§ EXERCISE DETAILS
Write out each line of the listing as it stands, without the images.

§ PROVIDED ENTRIES

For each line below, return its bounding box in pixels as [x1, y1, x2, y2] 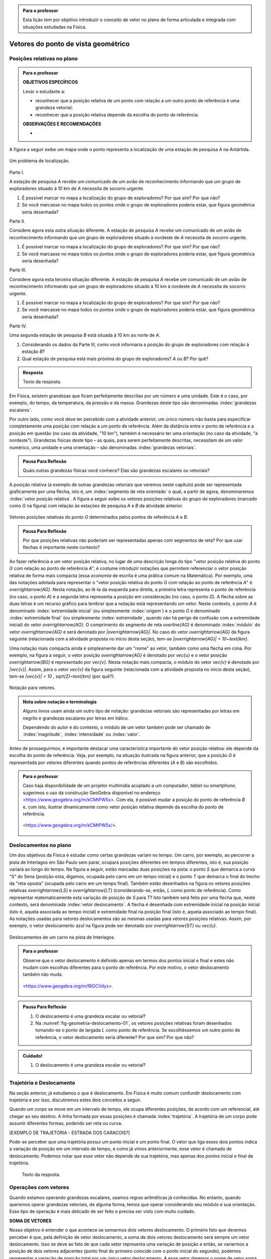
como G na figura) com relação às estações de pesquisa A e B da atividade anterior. [9, 503, 183, 509]
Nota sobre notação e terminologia [23, 698, 97, 705]
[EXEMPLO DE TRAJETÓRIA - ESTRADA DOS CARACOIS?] [9, 1130, 130, 1136]
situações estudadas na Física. [23, 24, 87, 30]
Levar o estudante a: [23, 88, 65, 94]
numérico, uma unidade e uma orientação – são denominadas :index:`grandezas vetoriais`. [9, 444, 197, 450]
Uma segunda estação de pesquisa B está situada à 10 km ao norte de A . [9, 332, 161, 338]
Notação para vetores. [9, 685, 56, 691]
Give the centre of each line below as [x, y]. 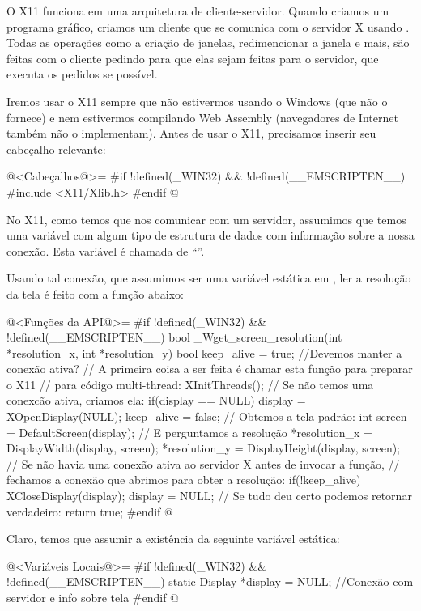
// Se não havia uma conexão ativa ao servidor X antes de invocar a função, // [203, 463]
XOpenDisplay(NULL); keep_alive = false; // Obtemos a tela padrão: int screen [207, 416]
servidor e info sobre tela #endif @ [93, 597]
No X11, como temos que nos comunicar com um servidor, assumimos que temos [206, 219]
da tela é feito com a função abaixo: [95, 293]
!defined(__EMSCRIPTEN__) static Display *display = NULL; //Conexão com [210, 581]
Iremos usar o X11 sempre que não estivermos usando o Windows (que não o [197, 101]
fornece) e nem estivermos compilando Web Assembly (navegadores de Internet [202, 117]
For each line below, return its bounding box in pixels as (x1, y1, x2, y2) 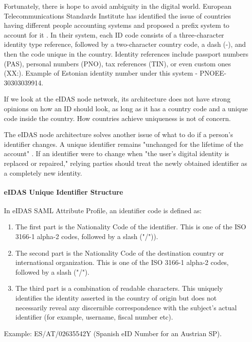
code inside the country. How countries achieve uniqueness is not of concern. (4, 113, 231, 123)
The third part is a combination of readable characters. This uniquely (15, 283, 223, 293)
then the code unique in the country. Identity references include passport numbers (4, 48, 249, 59)
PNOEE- (199, 68, 227, 78)
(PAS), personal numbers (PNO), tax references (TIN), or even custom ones (4, 58, 231, 68)
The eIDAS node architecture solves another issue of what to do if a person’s (4, 129, 233, 140)
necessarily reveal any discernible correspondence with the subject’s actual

§ WRITTEN RESPONSE
For each line below, return its bounding box in pixels as [x1, y1, x2, y2] 
como G na figura) com relação às estações de pesquisa A e B da atividade anterior. [9, 503, 183, 509]
Nota sobre notação e terminologia [23, 698, 97, 705]
[EXEMPLO DE TRAJETÓRIA - ESTRADA DOS CARACOIS?] [9, 1130, 130, 1136]
situações estudadas na Física. [23, 24, 87, 30]
Levar o estudante a: [23, 88, 65, 94]
numérico, uma unidade e uma orientação – são denominadas :index:`grandezas vetoriais`. [9, 444, 197, 450]
Uma segunda estação de pesquisa B está situada à 10 km ao norte de A . [9, 332, 161, 338]
Notação para vetores. [9, 685, 56, 691]
Give the centre of each line below as [x, y]. 
// Se não havia uma conexão ativa ao servidor X antes de invocar a função, // [203, 463]
XOpenDisplay(NULL); keep_alive = false; // Obtemos a tela padrão: int screen [207, 416]
servidor e info sobre tela #endif @ [93, 597]
No X11, como temos que nos comunicar com um servidor, assumimos que temos [206, 219]
da tela é feito com a função abaixo: [95, 293]
!defined(__EMSCRIPTEN__) static Display *display = NULL; //Conexão com [210, 581]
Iremos usar o X11 sempre que não estivermos usando o Windows (que não o [197, 101]
fornece) e nem estivermos compilando Web Assembly (navegadores de Internet [202, 117]
For each line below, return its bounding box in pixels as (x1, y1, x2, y2) 
code inside the country. How countries achieve uniqueness is not of concern. (4, 113, 231, 123)
The third part is a combination of readable characters. This uniquely (15, 283, 223, 293)
then the code unique in the country. Identity references include passport numbers (4, 48, 249, 59)
PNOEE- (199, 68, 227, 78)
(PAS), personal numbers (PNO), tax references (TIN), or even custom ones (4, 58, 231, 68)
The eIDAS node architecture solves another issue of what to do if a person’s (4, 129, 233, 140)
necessarily reveal any discernible correspondence with the subject’s actual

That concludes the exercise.